Task | Check each line of the data for "Healthcare", then give the number of lines that have it, without any other words.

Data to process |
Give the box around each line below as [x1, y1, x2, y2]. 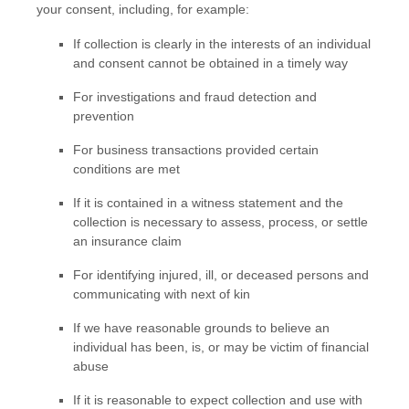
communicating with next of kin [73, 286, 250, 301]
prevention [73, 108, 134, 123]
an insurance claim [73, 233, 182, 248]
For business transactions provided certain [73, 142, 319, 157]
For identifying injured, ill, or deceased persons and [73, 267, 369, 282]
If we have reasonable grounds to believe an [73, 320, 330, 335]
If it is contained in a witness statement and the [73, 194, 343, 210]
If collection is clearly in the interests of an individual [73, 36, 371, 51]
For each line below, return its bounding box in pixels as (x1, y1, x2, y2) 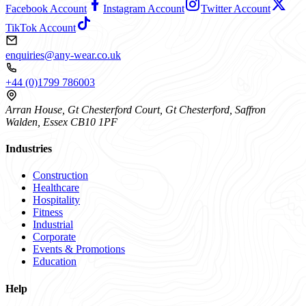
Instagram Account (103, 2, 184, 14)
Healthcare (33, 182, 79, 194)
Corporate (33, 231, 76, 243)
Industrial (33, 219, 73, 231)
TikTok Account (5, 21, 76, 33)
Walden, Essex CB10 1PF (5, 115, 117, 128)
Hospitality (33, 194, 80, 206)
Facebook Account (5, 2, 87, 14)
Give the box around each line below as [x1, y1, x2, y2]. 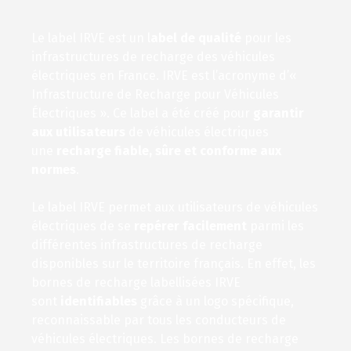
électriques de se [31, 219, 134, 233]
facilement [183, 219, 247, 233]
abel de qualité [150, 31, 241, 45]
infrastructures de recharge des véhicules [31, 49, 275, 64]
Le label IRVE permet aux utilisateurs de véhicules [31, 200, 318, 215]
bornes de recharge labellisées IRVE [31, 275, 241, 290]
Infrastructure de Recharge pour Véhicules [31, 87, 279, 102]
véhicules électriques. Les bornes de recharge [31, 331, 299, 346]
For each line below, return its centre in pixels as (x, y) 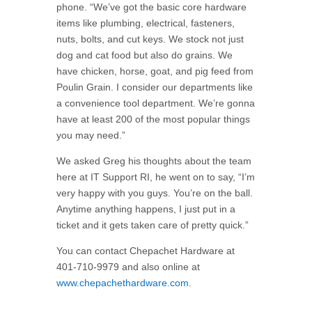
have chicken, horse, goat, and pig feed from (155, 71)
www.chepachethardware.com (122, 283)
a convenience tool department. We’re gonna (155, 103)
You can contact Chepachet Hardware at (145, 251)
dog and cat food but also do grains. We (144, 55)
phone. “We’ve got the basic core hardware (151, 7)
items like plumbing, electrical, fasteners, (145, 23)
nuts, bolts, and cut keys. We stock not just (150, 39)
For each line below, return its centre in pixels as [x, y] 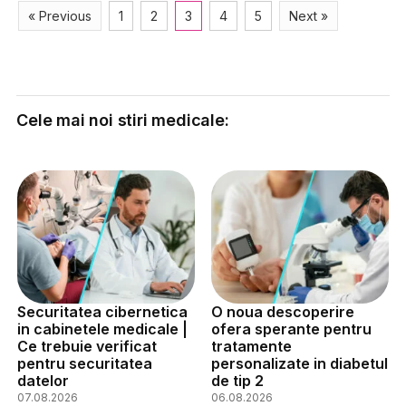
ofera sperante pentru [291, 329]
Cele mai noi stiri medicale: [123, 120]
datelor [43, 380]
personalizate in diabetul [299, 363]
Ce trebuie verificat [87, 346]
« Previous [60, 16]
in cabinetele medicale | [102, 329]
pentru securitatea [85, 363]
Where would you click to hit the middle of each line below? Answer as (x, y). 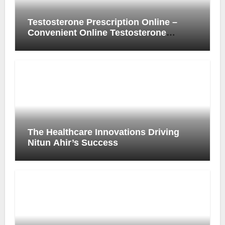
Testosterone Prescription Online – (102, 22)
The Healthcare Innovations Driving (103, 132)
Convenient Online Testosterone (97, 32)
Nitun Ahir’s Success (73, 142)
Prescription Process (73, 43)
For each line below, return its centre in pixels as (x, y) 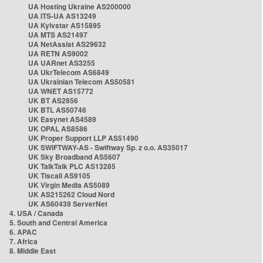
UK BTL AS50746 (57, 110)
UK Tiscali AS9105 (59, 176)
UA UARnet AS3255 (62, 63)
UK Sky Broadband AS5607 (74, 157)
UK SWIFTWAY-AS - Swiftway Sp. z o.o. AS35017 (108, 147)
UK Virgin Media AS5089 (69, 185)
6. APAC (23, 232)
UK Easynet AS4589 (62, 119)
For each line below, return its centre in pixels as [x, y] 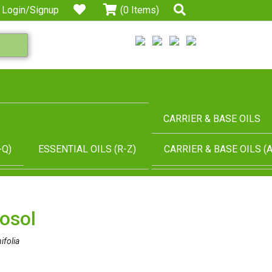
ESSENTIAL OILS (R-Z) [87, 149]
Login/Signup [30, 10]
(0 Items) [140, 10]
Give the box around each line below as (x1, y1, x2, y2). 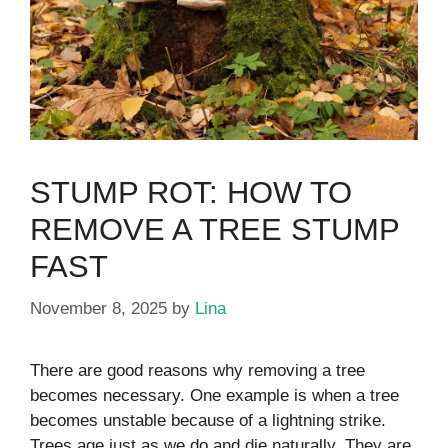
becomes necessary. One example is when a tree (30, 385, 399, 405)
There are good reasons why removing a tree (30, 360, 365, 380)
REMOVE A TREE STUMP (30, 212, 399, 248)
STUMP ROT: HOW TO (30, 175, 352, 211)
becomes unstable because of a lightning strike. (30, 410, 386, 430)
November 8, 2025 (30, 298, 167, 318)
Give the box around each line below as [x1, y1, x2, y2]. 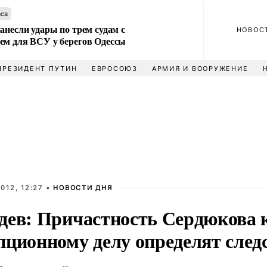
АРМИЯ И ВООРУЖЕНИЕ [151, 64, 249, 73]
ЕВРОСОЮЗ [91, 64, 138, 73]
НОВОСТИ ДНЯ [53, 184, 113, 192]
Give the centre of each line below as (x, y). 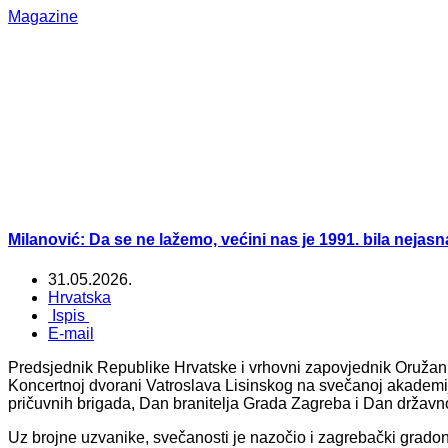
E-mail (71, 333)
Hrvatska (79, 297)
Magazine (43, 16)
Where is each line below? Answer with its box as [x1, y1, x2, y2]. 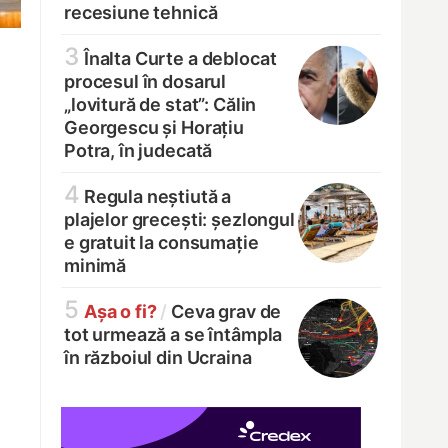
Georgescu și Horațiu [64, 117, 245, 139]
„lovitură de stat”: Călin [64, 94, 257, 116]
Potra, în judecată [64, 140, 213, 162]
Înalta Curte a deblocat [80, 48, 277, 70]
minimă [64, 255, 127, 277]
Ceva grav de [171, 301, 282, 323]
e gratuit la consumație [64, 232, 259, 254]
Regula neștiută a [80, 186, 232, 208]
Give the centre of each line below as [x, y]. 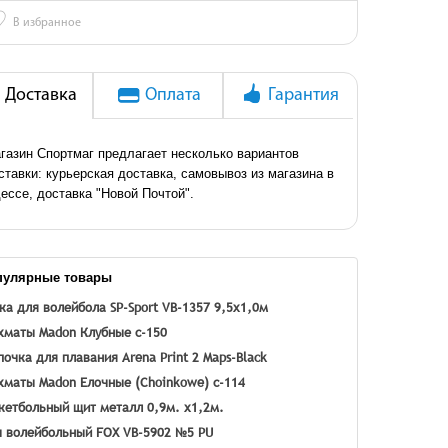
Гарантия [303, 95]
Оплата [172, 95]
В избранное [47, 23]
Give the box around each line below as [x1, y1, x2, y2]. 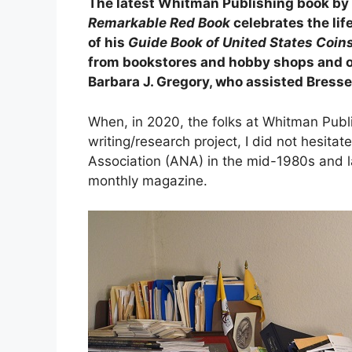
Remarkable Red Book [88, 15, 233, 31]
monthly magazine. [88, 172, 207, 189]
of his [88, 35, 128, 51]
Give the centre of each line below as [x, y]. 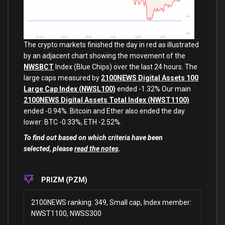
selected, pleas [46, 149]
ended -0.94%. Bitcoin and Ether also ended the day [104, 111]
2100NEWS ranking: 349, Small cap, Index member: [111, 203]
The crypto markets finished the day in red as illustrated [111, 45]
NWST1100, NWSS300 [66, 214]
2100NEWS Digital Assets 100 [150, 78]
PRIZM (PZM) [64, 180]
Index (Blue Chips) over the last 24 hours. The [126, 67]

Response area | 2